# Material for this task
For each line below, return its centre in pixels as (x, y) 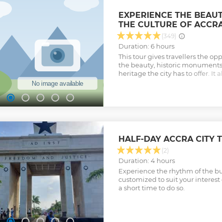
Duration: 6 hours (146, 46)
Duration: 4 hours (146, 161)
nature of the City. (147, 90)
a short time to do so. (151, 188)
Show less (134, 101)
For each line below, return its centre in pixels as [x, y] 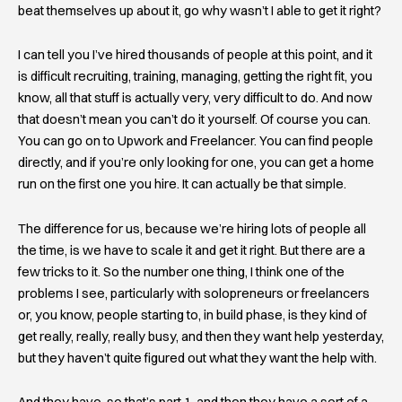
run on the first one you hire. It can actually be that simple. [182, 184]
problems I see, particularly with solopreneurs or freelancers [194, 293]
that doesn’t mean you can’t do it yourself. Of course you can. [194, 120]
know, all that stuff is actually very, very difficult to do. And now [195, 98]
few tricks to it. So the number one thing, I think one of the [181, 271]
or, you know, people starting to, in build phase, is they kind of [192, 315]
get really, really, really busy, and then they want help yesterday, [201, 336]
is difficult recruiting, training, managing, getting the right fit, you [195, 77]
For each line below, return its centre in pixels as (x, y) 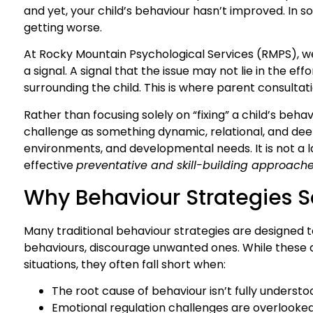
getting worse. (63, 27)
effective (50, 165)
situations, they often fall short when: (125, 265)
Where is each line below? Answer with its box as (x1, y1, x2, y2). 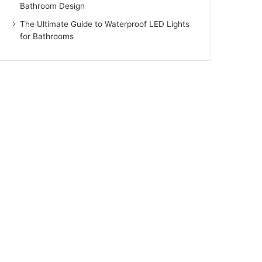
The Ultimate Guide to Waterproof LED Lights (20, 19, 190, 29)
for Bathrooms (20, 32, 74, 41)
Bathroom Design (20, 1, 85, 11)
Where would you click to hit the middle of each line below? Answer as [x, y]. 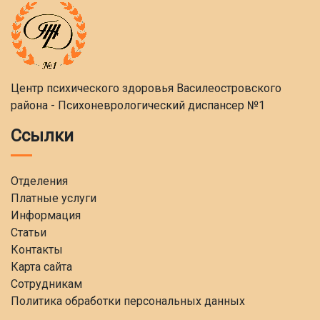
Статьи [29, 232]
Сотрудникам [46, 284]
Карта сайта [41, 267]
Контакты [37, 250]
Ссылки [42, 136]
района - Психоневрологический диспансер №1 [138, 105]
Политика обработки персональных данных [128, 301]
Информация [46, 215]
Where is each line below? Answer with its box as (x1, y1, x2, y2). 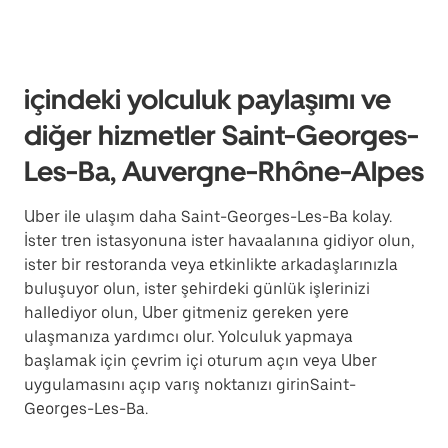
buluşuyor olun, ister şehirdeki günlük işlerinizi (24, 279, 370, 298)
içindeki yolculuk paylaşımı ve (24, 82, 391, 116)
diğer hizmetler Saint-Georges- (24, 118, 419, 152)
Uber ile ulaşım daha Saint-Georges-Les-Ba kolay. (24, 207, 392, 226)
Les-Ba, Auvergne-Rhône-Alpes (24, 154, 424, 188)
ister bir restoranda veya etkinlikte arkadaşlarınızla (24, 255, 398, 274)
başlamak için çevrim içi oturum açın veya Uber (24, 351, 377, 370)
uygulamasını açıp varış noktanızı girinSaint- (24, 375, 356, 394)
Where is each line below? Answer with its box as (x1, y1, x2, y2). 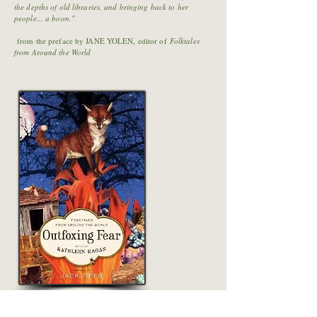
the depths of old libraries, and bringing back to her (14, 1, 188, 12)
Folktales (169, 35, 200, 46)
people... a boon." (14, 13, 75, 23)
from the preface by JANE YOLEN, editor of (17, 35, 170, 46)
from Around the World (14, 47, 91, 57)
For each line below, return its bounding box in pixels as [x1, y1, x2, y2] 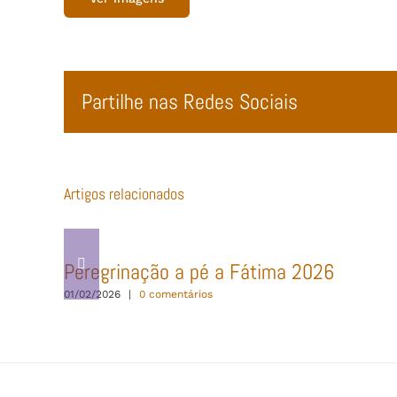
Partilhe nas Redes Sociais [82, 88, 298, 115]
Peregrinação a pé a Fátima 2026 [64, 258, 334, 286]
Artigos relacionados [64, 183, 184, 204]
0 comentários [139, 287, 213, 300]
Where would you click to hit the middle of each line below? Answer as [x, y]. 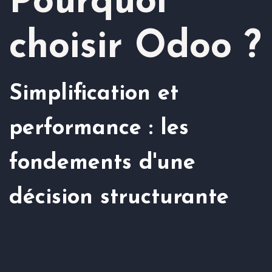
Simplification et [94, 94]
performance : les [99, 129]
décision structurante [119, 198]
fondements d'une [102, 164]
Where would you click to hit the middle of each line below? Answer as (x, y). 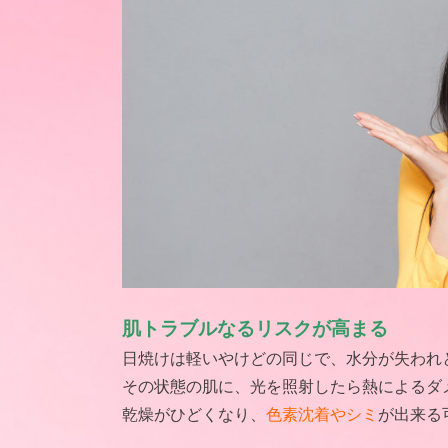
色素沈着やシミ (322, 414)
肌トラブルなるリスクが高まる (255, 328)
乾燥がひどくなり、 (194, 414)
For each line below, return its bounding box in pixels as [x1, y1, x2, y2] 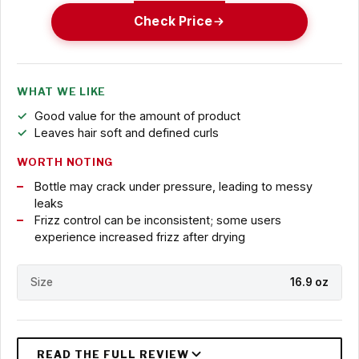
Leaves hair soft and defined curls [34, 125, 219, 139]
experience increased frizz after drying [34, 229, 245, 244]
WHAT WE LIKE [17, 85, 107, 98]
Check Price [134, 14, 212, 30]
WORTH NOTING [17, 155, 114, 168]
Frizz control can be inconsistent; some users [34, 212, 281, 227]
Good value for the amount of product [34, 108, 240, 123]
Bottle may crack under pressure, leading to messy [34, 179, 313, 193]
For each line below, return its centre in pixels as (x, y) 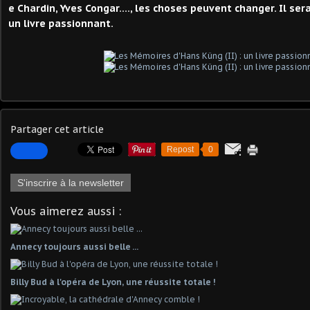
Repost (180, 149)
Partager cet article (57, 129)
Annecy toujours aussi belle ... (74, 247)
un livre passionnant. (61, 24)
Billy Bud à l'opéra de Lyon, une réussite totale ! (113, 282)
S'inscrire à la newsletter (71, 183)
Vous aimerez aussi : (66, 211)
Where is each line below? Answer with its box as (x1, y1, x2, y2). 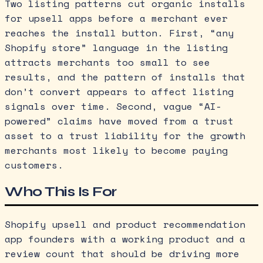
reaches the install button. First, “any (5, 25, 234, 40)
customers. (5, 157, 63, 172)
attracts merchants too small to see (5, 55, 210, 69)
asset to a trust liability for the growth (5, 128, 245, 143)
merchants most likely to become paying (5, 143, 228, 157)
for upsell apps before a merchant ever (5, 11, 228, 25)
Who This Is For (5, 183, 117, 200)
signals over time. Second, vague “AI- (5, 99, 222, 113)
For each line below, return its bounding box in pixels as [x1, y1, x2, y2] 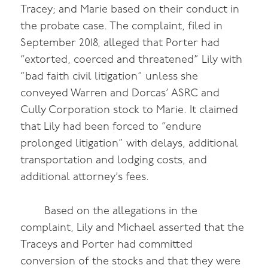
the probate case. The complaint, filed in [20, 20, 223, 32]
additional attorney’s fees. [20, 171, 150, 183]
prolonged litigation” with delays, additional [20, 138, 239, 150]
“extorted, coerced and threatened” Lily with [20, 54, 243, 66]
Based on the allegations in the [44, 205, 198, 217]
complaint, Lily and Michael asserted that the [20, 222, 245, 234]
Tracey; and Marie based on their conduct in [20, 4, 240, 16]
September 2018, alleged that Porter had [20, 37, 220, 49]
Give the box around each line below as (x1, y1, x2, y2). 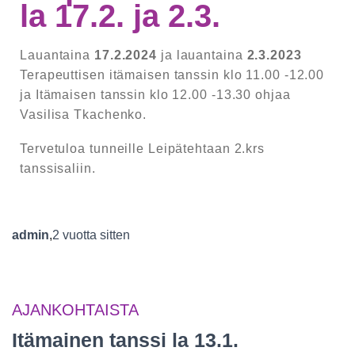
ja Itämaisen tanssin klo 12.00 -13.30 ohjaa (20, 88, 291, 102)
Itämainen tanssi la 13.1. (12, 329, 239, 352)
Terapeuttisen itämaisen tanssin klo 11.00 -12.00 (20, 68, 325, 82)
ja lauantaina (157, 48, 247, 63)
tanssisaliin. (20, 162, 96, 176)
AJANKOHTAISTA (12, 301, 139, 319)
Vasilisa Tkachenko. (20, 108, 151, 122)
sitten (97, 228, 130, 242)
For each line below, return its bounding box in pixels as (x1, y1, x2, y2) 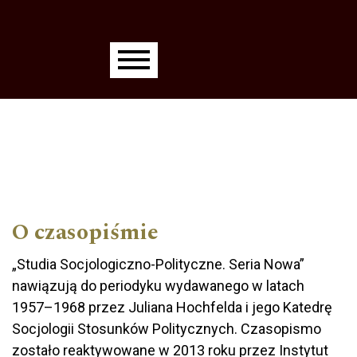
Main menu (12, 53, 148, 93)
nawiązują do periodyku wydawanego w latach (12, 277, 304, 295)
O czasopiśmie (12, 215, 159, 250)
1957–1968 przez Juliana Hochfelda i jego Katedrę (12, 299, 332, 316)
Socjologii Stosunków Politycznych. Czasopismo (12, 320, 321, 338)
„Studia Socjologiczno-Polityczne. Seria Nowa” (12, 256, 304, 273)
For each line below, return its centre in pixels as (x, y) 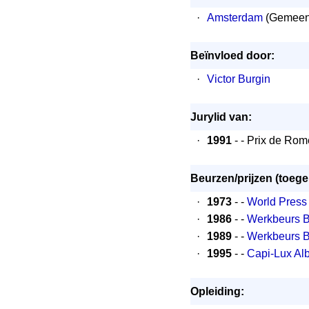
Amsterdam (235, 18)
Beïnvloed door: (232, 56)
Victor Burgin (239, 79)
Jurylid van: (221, 117)
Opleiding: (217, 291)
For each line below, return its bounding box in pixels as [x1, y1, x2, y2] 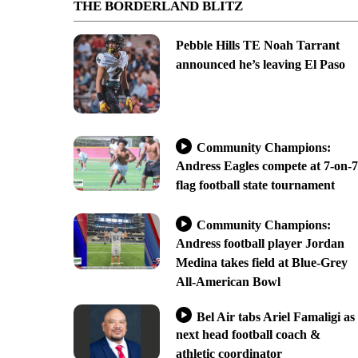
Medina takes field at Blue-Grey [175, 256, 348, 270]
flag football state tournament [175, 177, 335, 192]
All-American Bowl [175, 275, 280, 289]
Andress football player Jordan [175, 237, 344, 251]
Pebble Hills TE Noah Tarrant [175, 38, 340, 52]
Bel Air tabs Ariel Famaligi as [196, 309, 355, 324]
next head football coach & [175, 328, 320, 342]
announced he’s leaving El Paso [175, 57, 345, 71]
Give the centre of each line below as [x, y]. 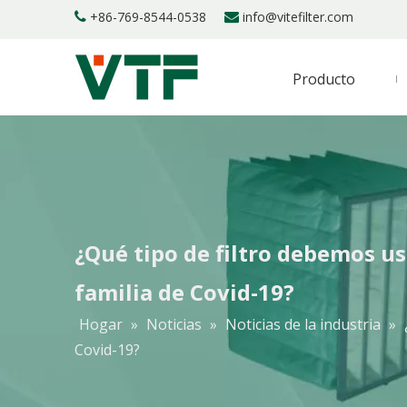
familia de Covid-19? [184, 292]
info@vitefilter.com [298, 17]
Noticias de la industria [303, 324]
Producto [324, 79]
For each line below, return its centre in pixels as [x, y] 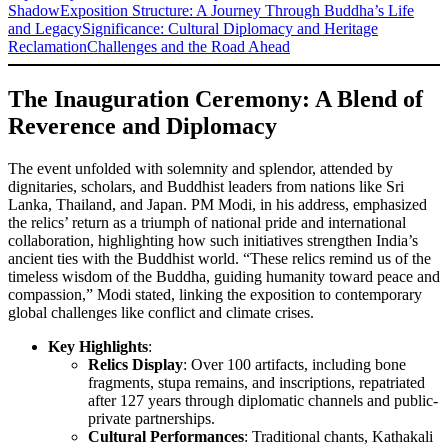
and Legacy [45, 28]
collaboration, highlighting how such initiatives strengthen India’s [213, 240]
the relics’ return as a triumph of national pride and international [207, 222]
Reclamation [47, 46]
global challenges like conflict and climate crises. [161, 312]
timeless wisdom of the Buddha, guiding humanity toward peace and [224, 276]
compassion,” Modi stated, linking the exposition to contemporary [215, 294]
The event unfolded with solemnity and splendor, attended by [200, 168]
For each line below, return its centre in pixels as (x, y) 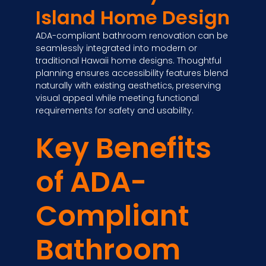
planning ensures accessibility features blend (132, 73)
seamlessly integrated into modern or (116, 48)
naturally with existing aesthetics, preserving (128, 85)
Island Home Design (133, 17)
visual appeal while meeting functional (117, 98)
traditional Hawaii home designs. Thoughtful (129, 60)
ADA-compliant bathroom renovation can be (132, 35)
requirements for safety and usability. (115, 110)

# Brief
Once the line with "and Legacy [45, 28]" is found above, print it and every line after it through the line with "seamlessly integrated into", exactly. Pictures stay out.

# Task result
and Legacy [45, 28]
collaboration, highlighting how such initiatives strengthen India’s [213, 240]
the relics’ return as a triumph of national pride and international [207, 222]
Reclamation [47, 46]
global challenges like conflict and climate crises. [161, 312]
timeless wisdom of the Buddha, guiding humanity toward peace and [224, 276]
compassion,” Modi stated, linking the exposition to contemporary [215, 294]
The event unfolded with solemnity and splendor, attended by [200, 168]
For each line below, return its centre in pixels as (x, y) 
planning ensures accessibility features blend (132, 73)
seamlessly integrated into modern or (116, 48)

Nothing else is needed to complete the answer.